**To do:**
Check every line of the data below for "evidence". Copy each one that has it.
::: Data to process
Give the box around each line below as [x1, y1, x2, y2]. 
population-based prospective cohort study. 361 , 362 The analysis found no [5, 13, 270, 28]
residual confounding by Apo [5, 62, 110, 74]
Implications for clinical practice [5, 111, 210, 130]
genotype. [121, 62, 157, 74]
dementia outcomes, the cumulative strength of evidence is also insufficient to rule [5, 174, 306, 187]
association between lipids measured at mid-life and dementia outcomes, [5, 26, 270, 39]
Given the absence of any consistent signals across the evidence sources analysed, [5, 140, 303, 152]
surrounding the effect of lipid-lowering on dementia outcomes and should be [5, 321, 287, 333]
::::::
::: Data to process
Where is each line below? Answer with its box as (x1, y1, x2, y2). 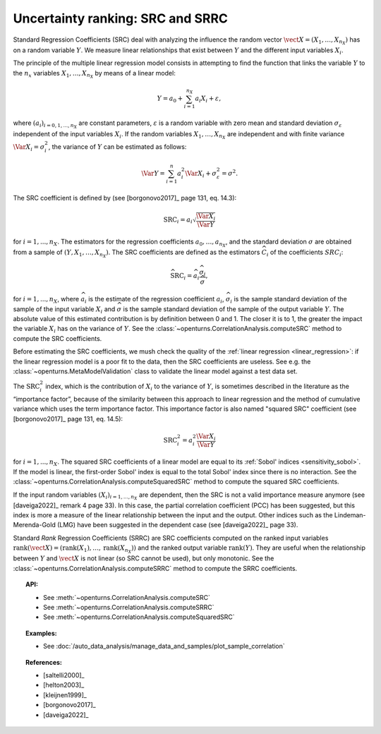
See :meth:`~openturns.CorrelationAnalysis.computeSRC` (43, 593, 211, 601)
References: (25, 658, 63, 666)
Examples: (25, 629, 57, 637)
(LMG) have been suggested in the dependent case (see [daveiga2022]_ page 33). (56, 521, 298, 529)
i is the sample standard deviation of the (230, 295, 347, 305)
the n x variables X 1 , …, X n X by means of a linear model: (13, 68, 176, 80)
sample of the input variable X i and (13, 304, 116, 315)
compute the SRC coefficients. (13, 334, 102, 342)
::::::
**The completed task:**
dementia outcomes, the cumulative strength of evidence is also insufficient to rule [5, 174, 306, 187]
Given the absence of any consistent signals across the evidence sources analysed, [5, 140, 303, 152]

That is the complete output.